[Exercise brief]
Your task is to print, exactly and only, the lines from the start of the entries below through the line with "Delete Image, UV". Include both ends, but skip the pictures.
——
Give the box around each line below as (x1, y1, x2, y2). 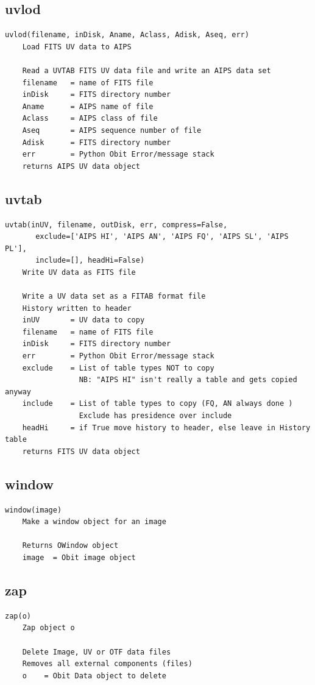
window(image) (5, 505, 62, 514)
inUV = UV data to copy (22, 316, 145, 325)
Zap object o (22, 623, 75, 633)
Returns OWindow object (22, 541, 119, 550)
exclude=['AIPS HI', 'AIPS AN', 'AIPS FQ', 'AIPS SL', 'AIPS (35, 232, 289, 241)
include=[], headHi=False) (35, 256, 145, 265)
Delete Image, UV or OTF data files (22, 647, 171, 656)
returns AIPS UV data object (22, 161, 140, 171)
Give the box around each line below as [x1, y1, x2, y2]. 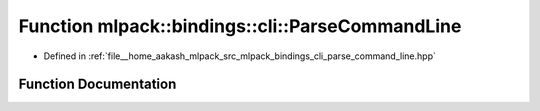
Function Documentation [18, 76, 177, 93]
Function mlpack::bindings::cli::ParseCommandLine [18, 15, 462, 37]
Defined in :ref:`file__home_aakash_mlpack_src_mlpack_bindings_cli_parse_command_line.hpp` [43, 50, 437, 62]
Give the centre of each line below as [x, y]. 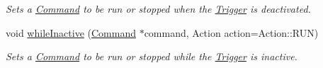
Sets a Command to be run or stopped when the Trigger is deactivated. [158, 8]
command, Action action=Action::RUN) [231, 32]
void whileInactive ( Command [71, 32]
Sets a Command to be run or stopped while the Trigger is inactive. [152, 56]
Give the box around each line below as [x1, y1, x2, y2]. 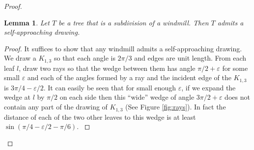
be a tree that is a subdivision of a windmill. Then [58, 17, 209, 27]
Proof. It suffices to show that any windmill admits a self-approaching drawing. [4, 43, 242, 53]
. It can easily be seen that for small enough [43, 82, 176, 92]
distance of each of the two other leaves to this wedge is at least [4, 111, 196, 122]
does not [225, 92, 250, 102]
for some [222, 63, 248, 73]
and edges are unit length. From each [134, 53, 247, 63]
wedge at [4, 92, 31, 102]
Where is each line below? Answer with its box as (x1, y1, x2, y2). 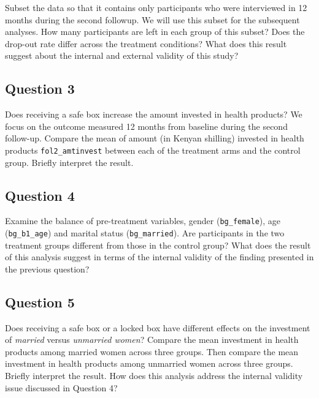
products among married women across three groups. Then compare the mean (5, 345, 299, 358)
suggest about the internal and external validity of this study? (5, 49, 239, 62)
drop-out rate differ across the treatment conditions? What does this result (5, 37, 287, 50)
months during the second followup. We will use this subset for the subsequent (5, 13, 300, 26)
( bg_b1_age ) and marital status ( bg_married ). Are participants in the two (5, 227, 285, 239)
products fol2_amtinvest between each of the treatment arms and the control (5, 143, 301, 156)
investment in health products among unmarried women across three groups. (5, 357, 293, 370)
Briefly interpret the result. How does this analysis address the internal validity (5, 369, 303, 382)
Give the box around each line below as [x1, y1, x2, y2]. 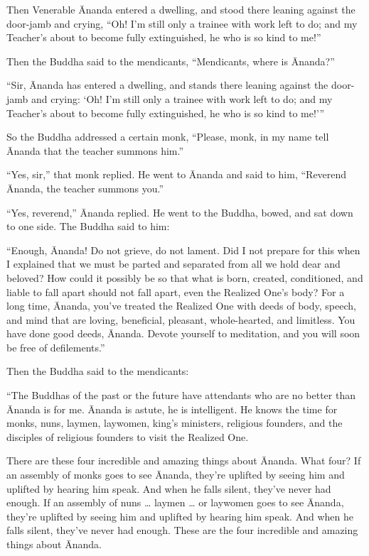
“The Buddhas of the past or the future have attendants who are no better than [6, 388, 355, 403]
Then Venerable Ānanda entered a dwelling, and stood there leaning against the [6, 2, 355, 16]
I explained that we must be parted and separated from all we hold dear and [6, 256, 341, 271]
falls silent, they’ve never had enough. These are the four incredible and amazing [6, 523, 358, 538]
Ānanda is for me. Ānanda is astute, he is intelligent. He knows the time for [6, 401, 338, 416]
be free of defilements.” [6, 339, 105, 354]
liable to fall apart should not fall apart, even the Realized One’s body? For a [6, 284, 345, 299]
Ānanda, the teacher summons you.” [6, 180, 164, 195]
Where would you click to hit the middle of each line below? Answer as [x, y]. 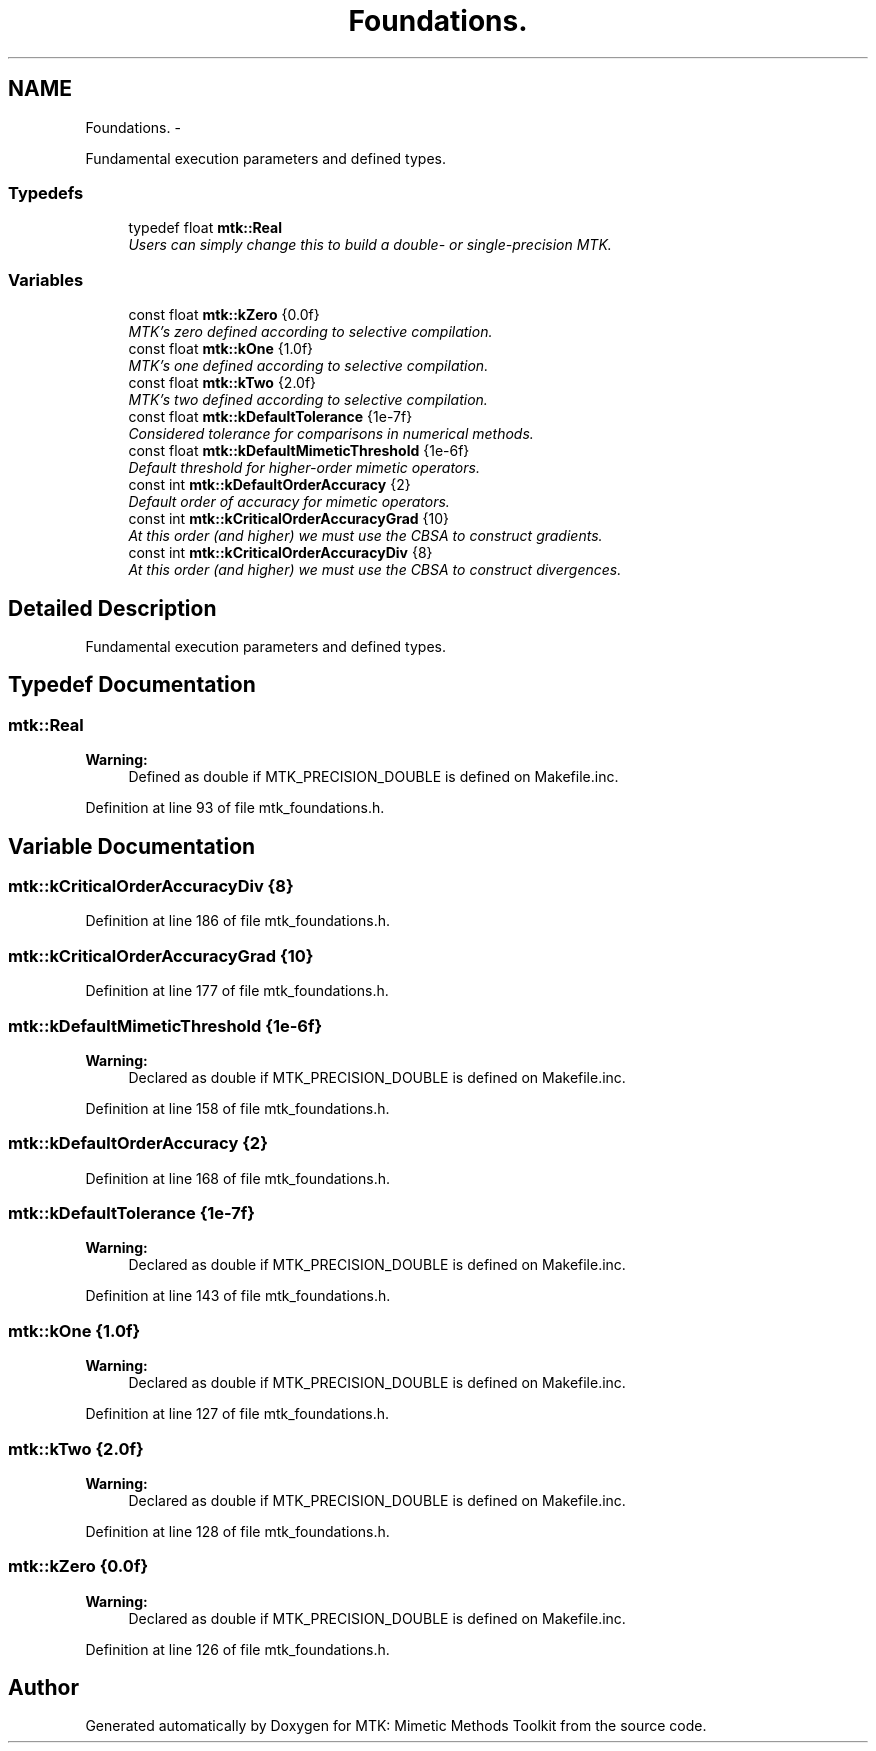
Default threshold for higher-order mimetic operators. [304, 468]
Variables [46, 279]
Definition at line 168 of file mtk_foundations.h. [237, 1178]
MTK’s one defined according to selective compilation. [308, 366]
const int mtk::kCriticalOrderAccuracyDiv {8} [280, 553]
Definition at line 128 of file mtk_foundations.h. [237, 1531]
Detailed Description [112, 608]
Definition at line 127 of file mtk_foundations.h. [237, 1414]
——
[Finished exercise]
Give the box around each line below as (x1, y1, x2, y2). 
window(image) (5, 505, 62, 514)
inUV = UV data to copy (22, 316, 145, 325)
Zap object o (22, 623, 75, 633)
Returns OWindow object (22, 541, 119, 550)
exclude=['AIPS HI', 'AIPS AN', 'AIPS FQ', 'AIPS SL', 'AIPS (35, 232, 289, 241)
include=[], headHi=False) (35, 256, 145, 265)
Delete Image, UV or OTF data files (22, 647, 171, 656)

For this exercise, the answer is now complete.